TASK: The result should be an exact copy of the data, free of pictures.

___

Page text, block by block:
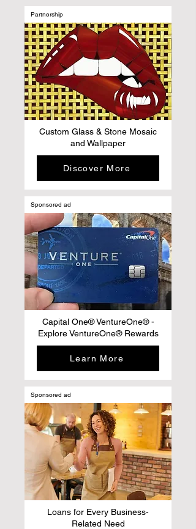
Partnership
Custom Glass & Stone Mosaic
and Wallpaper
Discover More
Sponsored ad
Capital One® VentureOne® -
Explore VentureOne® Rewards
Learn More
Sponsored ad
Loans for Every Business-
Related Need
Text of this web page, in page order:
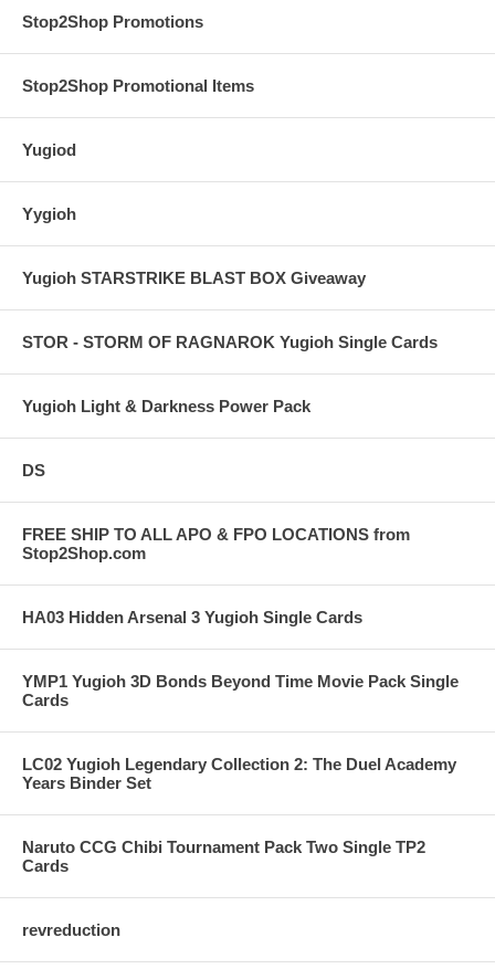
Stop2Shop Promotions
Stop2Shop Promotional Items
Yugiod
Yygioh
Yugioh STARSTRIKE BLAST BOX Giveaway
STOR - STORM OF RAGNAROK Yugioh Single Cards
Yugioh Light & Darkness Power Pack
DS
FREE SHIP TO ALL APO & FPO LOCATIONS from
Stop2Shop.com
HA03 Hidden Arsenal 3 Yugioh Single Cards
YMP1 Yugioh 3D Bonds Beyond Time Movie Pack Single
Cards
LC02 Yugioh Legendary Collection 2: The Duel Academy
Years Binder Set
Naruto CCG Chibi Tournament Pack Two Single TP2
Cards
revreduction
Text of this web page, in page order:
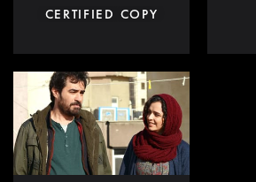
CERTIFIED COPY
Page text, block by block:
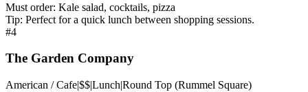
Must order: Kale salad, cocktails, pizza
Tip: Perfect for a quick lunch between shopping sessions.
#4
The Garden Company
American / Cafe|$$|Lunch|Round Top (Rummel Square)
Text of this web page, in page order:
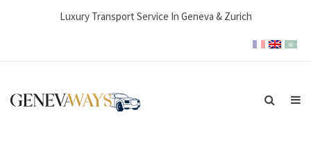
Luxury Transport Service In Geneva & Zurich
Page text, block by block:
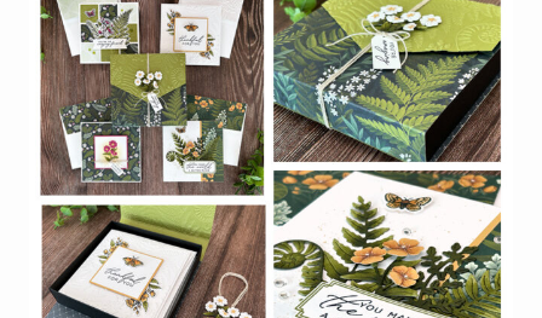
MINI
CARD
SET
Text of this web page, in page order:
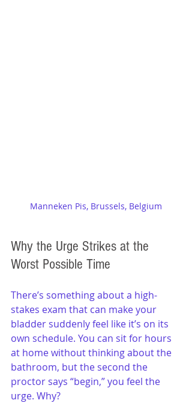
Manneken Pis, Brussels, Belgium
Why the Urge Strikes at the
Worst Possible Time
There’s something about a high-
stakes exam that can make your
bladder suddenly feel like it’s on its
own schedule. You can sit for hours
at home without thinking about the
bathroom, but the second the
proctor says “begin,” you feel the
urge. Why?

___

FINAL ANSWER:
Page text, block by block:
Partnership
Custom Glass & Stone Mosaic
and Wallpaper
Discover More
Sponsored ad
Capital One® VentureOne® -
Explore VentureOne® Rewards
Learn More
Sponsored ad
Loans for Every Business-
Related Need
Text of this web page, in page order:
Stop2Shop Promotions
Stop2Shop Promotional Items
Yugiod
Yygioh
Yugioh STARSTRIKE BLAST BOX Giveaway
STOR - STORM OF RAGNAROK Yugioh Single Cards
Yugioh Light & Darkness Power Pack
DS
FREE SHIP TO ALL APO & FPO LOCATIONS from
Stop2Shop.com
HA03 Hidden Arsenal 3 Yugioh Single Cards
YMP1 Yugioh 3D Bonds Beyond Time Movie Pack Single
Cards
LC02 Yugioh Legendary Collection 2: The Duel Academy
Years Binder Set
Naruto CCG Chibi Tournament Pack Two Single TP2
Cards
revreduction
Text of this web page, in page order:
CERTIFIED COPY
Page text, block by block:
Must order: Kale salad, cocktails, pizza
Tip: Perfect for a quick lunch between shopping sessions.
#4
The Garden Company
American / Cafe|$$|Lunch|Round Top (Rummel Square)
Text of this web page, in page order:
Luxury Transport Service In Geneva & Zurich
Page text, block by block:
MINI
CARD
SET
Text of this web page, in page order:
Manneken Pis, Brussels, Belgium
Why the Urge Strikes at the
Worst Possible Time
There’s something about a high-
stakes exam that can make your
bladder suddenly feel like it’s on its
own schedule. You can sit for hours
at home without thinking about the
bathroom, but the second the
proctor says “begin,” you feel the
urge. Why?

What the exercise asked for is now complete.